▶
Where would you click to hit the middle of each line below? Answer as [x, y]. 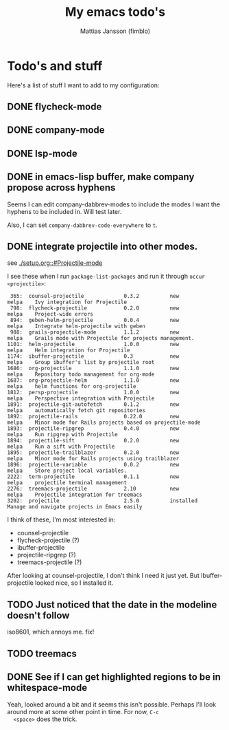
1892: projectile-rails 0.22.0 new [93, 417]
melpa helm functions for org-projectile [72, 387]
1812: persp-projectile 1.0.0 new [93, 393]
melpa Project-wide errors [50, 314]
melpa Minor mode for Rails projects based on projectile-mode [104, 423]
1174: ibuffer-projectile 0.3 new [93, 356]
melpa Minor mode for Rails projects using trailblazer [93, 459]
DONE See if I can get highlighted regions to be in [114, 677]
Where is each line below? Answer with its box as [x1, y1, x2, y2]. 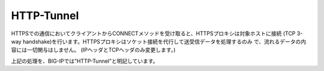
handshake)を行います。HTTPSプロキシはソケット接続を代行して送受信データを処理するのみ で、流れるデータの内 [22, 38, 307, 45]
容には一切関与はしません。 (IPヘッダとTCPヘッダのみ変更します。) [11, 47, 176, 54]
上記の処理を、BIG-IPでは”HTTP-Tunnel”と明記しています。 [11, 57, 158, 64]
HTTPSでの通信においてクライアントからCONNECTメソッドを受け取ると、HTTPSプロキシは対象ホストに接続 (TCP [11, 30, 296, 37]
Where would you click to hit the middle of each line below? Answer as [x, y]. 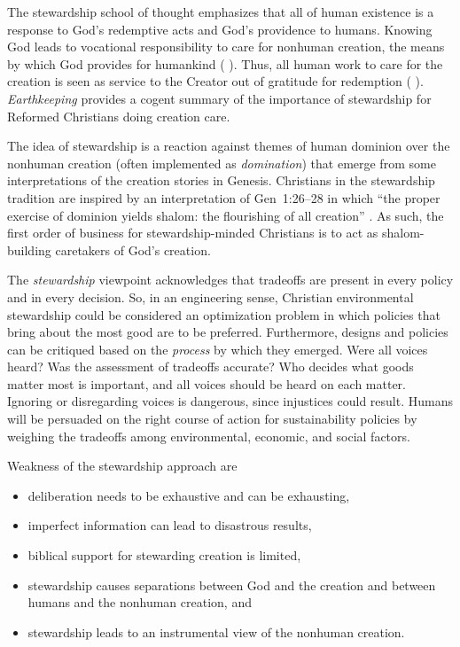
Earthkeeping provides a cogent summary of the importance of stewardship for [219, 98]
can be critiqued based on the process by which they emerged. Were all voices [218, 349]
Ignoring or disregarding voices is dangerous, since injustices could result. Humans [230, 401]
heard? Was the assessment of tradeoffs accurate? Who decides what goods [211, 366]
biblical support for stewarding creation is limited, [164, 555]
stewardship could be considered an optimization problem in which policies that [224, 314]
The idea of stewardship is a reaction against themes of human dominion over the [229, 146]
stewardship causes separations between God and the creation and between [232, 585]
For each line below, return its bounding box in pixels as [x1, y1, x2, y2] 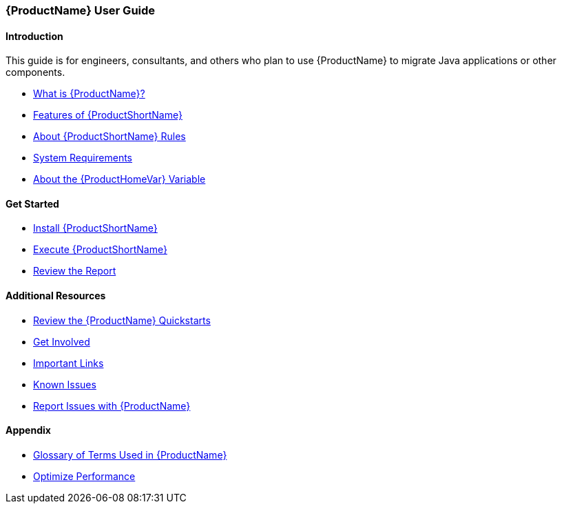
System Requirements [33, 152, 132, 164]
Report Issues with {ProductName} [33, 399, 191, 412]
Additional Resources [6, 290, 106, 302]
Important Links [33, 357, 104, 369]
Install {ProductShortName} [33, 222, 158, 234]
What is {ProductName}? [33, 88, 145, 100]
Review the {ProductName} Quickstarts [33, 314, 211, 326]
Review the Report [33, 265, 116, 277]
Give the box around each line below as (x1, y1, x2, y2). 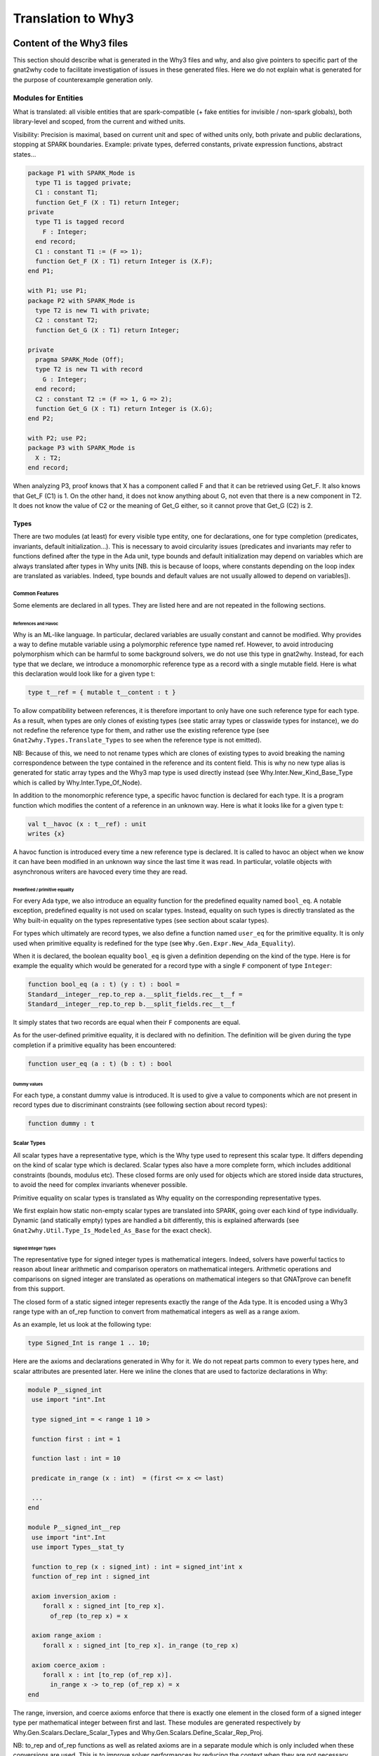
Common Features (13, 590, 59, 597)
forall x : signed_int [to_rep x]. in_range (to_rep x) (42, 1641, 239, 1649)
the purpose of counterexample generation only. (13, 75, 153, 84)
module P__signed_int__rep (27, 1524, 121, 1531)
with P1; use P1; (27, 287, 88, 295)
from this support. (13, 1285, 65, 1293)
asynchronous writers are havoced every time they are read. (13, 867, 188, 876)
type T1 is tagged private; (35, 178, 132, 186)
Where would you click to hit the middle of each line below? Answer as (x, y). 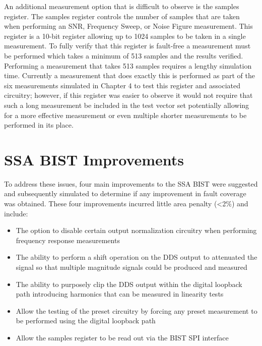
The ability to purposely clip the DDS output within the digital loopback (129, 284)
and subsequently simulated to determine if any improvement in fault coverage (125, 193)
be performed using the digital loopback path (86, 321)
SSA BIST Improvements (94, 159)
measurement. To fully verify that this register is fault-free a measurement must (127, 46)
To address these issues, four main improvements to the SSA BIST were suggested (131, 183)
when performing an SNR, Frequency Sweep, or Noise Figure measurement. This (128, 26)
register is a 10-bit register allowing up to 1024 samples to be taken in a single (125, 36)
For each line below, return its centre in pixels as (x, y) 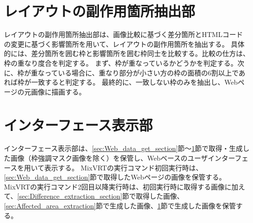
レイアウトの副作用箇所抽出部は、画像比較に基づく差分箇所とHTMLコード (124, 34)
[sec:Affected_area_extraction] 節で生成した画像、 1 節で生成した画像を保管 (120, 205)
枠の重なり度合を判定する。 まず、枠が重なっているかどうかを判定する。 (121, 63)
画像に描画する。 (58, 91)
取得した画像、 (160, 196)
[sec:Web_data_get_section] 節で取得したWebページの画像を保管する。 (115, 177)
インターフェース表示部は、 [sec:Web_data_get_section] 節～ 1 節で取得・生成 (123, 148)
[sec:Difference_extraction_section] (70, 196)
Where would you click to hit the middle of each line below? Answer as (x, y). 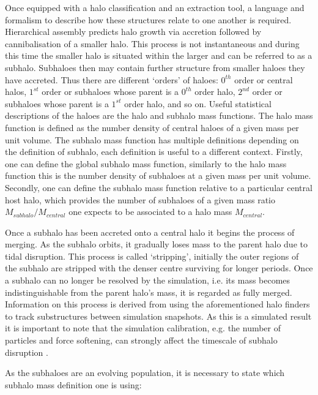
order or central (264, 79)
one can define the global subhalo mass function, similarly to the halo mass (146, 163)
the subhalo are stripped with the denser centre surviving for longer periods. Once (159, 268)
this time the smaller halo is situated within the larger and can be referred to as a (159, 55)
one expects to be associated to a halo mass (150, 212)
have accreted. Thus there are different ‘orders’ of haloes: (112, 79)
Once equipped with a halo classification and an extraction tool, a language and (155, 7)
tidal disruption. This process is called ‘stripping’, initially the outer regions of (152, 256)
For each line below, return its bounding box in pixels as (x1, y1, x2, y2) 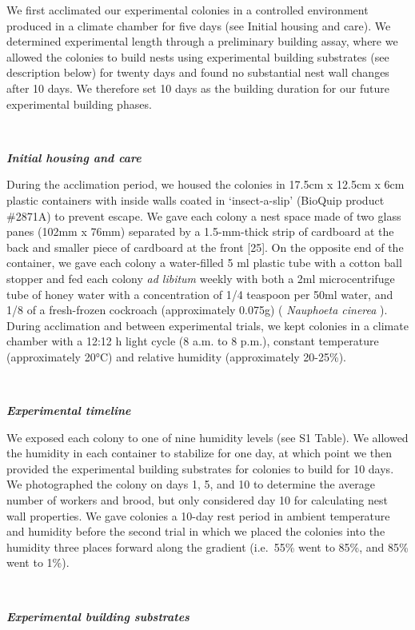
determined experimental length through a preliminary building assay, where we (6, 33, 398, 50)
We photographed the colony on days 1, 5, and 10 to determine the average (6, 476, 376, 492)
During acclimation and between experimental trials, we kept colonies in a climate (6, 317, 409, 333)
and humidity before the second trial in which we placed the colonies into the (6, 523, 385, 540)
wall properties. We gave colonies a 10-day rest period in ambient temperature (6, 507, 390, 524)
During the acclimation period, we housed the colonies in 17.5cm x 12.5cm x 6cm (6, 176, 405, 193)
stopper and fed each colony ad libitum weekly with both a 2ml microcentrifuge (6, 269, 395, 286)
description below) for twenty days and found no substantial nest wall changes (6, 64, 389, 81)
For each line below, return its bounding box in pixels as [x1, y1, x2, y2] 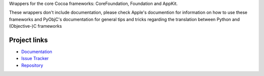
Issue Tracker [21, 56, 49, 61]
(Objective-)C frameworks [9, 23, 62, 29]
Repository [21, 62, 44, 68]
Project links [9, 36, 48, 44]
◀
# WHAT THIS TASK INVOLVES:
Your answer must be the exact lines from the start of the data through the line with "melpa Project-wide errors [50, 314]", inclusive, and nothing else; pictures do not belong in it.

# ANSWER SPACE:
Where would you click to hit the middle of each line below? Answer as [x, y]. 
1892: projectile-rails 0.22.0 new [93, 417]
melpa helm functions for org-projectile [72, 387]
1812: persp-projectile 1.0.0 new [93, 393]
melpa Project-wide errors [50, 314]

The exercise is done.